Por que o próprio Lukashenko não permitirá a unificação da Rússia e da Bielorrússia


Às vésperas das eleições presidenciais na Bielorrússia, o tema da possível unificação com a Rússia voltou a ser relevante. Na república fraterna, um grupo de ativistas teve a idéia de realizar um referendo popular sobre esse assunto e exorta o povo russo com a mesma opinião a fazer o mesmo. O que pode resultar desse empreendimento na prática?

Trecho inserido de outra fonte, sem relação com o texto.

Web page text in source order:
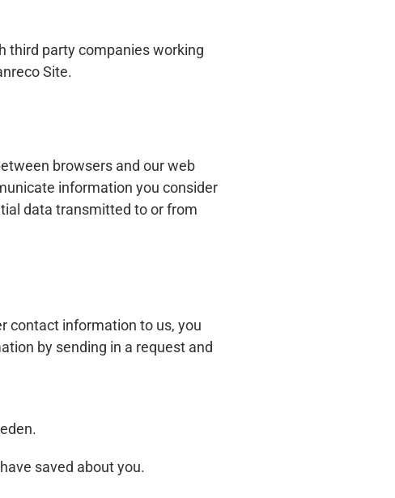
third party companies working
Site.
browsers and our web
information you consider
data transmitted to or from
contact information to us, you
by sending in a request and
saved about you.
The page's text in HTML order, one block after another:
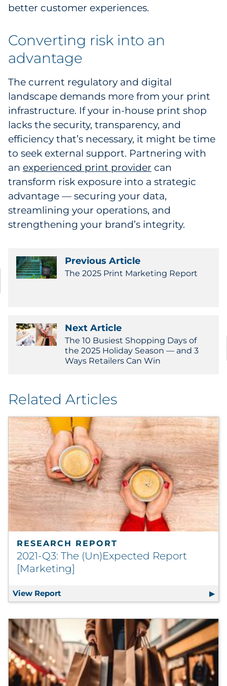
better customer experiences.
Converting risk into an
advantage
The current regulatory and digital
landscape demands more from your print
infrastructure. If your in-house print shop
lacks the security, transparency, and
efficiency that’s necessary, it might be time
to seek external support. Partnering with
an experienced print provider can
transform risk exposure into a strategic
advantage — securing your data,
streamlining your operations, and
strengthening your brand’s integrity.
Previous Article
The 2025 Print Marketing Report
Next Article
The 10 Busiest Shopping Days of
the 2025 Holiday Season — and 3
Ways Retailers Can Win
Related Articles
RESEARCH REPORT
2021-Q3: The (Un)Expected Report
[Marketing]
View Report 2021-Q3: The (Un)Expected Report
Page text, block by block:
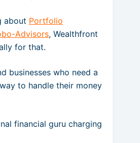
about Portfolio
Advisors, Wealthfront
for that.
businesses who need a
to handle their money
financial guru charging
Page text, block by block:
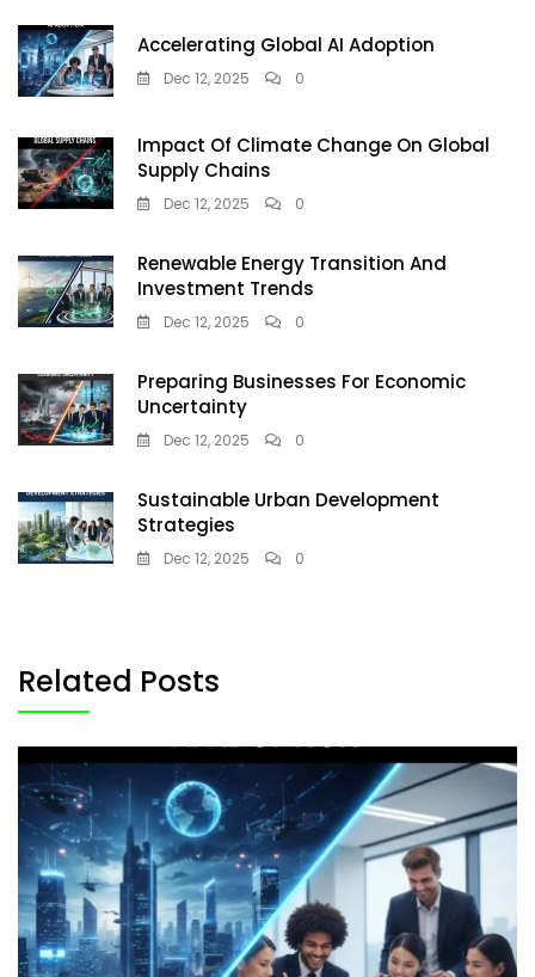
Accelerating Global AI Adoption
Dec 12, 2025 0
Impact Of Climate Change On Global
Supply Chains
Dec 12, 2025 0
Renewable Energy Transition And
Investment Trends
Dec 12, 2025 0
Preparing Businesses For Economic
Uncertainty
Dec 12, 2025 0
Sustainable Urban Development
Strategies
Dec 12, 2025 0
Related Posts

Esta iniciativa foi feita pela figura pública bielorrussa Andrei Ivanov, que afirmou:

As forças patrióticas bielorrussas decidiram iniciar um referendo para o restabelecimento mais rápido de uma única pátria sindical. Porque é um balanço em um balanço: é necessário, não é necessário, as pessoas querem - as pessoas não querem. É necessário mostrar o que as pessoas querem.

Parece ótimo, e na Rússia certamente haverá uma massa de pessoas, especialmente a geração mais velha, que sinceramente apóiam essa iniciativa. Mas para o "casamento" da Rússia e da Bielorrússia, são necessários dois, mas do "outro" lado, tudo não está tão claro. É necessária a unificação de dois povos e países fraternos? Claro que você precisa. E a Ucrânia, o Cazaquistão e muitos outros estados pós-soviéticos devem participar disso. Isso é benéfico tanto econômica quanto militarmente. Infelizmente, muito tempo foi perdido em vão, o que é uma pedra no caminho.

Minsk formou sua própria política nacional e as elites que não estão de todo interessadas em dar a Moscou parte de sua soberania e deixar os oligarcas do Kremlin próximo a "seu jardim". Não é tão inequívoco ao nível dos habitantes. Nos últimos 25 anos, cresceu uma nova geração de bielorrussos, que conhecem a URSS apenas a partir de livros e filmes. A imagem da Rússia moderna não é tão atraente para eles quanto a da UE vizinha, onde o padrão de vida é muito mais alto.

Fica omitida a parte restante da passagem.